Full paper bundle with no OCR key (LiteParse v2 engine):

```bash
DIR=/tmp/paper
uv run skills/pdf-to-md/scripts/liteparse_to_md.py paper.pdf --output-dir "$DIR"
uv run skills/pdf-to-md/scripts/populate_article_json.py "$DIR/paper.md"
uv run skills/pdf-to-md/scripts/validate_article_json.py \
  "$DIR/paper.article.json" --scientific-paper \
  --section-audit "$DIR/paper.section_audit.json"
```

## Troubleshooting

- **`liteparse is not installed`**: run the script with `uv run skills/pdf-to-md/scripts/liteparse_to_md.py` (not `uv run python ...`), so `uv` reads the PEP 723 inline dependency. Offline: `pip install 'liteparse>=2,<3'` first.
- **`pdf-to-md requires LiteParse v2`**: a v1 (or non-v2) `liteparse` is installed. Reinstall with `pip install 'liteparse>=2,<3'`; the skill targets the run-llama Rust rewrite (`LiteParse` Python API), not the old v1 API.

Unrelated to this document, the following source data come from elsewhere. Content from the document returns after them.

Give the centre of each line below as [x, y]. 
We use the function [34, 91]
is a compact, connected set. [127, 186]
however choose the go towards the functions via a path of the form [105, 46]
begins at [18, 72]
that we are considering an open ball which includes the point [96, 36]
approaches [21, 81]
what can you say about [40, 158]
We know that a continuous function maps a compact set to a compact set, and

- **Title is a journal banner, watermark, or "Downloaded from…" line**: the converter filters furniture and repeated headers; if one slips through, remove it in the Markdown before step 2, or note that `article_extraction` re-derives the title from the body.
- **`authors`/`methods`/`references` empty on a real paper**: the first-pass heuristics miss superscript-heavy author lines and short note formats. Fill them by hand from the Markdown; this is expected, not a converter failure.

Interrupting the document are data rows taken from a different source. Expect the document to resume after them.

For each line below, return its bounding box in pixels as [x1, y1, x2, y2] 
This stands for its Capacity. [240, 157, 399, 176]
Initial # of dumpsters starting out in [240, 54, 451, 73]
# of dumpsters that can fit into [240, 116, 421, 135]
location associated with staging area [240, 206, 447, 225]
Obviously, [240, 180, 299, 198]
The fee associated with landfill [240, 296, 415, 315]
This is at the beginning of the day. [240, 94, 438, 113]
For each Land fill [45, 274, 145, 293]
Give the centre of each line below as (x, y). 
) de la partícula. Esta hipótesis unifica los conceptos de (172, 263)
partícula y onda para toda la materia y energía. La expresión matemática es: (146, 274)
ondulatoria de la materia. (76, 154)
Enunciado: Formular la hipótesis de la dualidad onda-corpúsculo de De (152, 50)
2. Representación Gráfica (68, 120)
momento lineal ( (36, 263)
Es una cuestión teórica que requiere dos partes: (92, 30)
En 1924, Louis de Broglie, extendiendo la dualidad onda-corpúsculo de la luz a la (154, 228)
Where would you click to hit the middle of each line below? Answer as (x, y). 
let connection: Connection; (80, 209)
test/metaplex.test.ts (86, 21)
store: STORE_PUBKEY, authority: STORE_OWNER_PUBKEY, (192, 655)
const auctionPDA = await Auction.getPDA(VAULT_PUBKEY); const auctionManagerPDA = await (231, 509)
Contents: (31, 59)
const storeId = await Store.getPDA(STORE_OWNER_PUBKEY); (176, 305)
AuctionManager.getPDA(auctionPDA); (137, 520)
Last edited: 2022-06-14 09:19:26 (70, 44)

- **Scanned/image-only PDF gives little text**: keep OCR enabled (default) and raise `--dpi`, or point `--ocr-server-url` at EasyOCR/PaddleOCR; for best fidelity use the OCR API engine.
- **`Missing OCR API key`**: set `OCR_API_KEY`/`NELLI_API_KEY`, or use the LiteParse v2 engine instead.
- **Garbled equations or merged columns**: LiteParse is the fast path; for layout-heavy papers prefer the OCR API engine.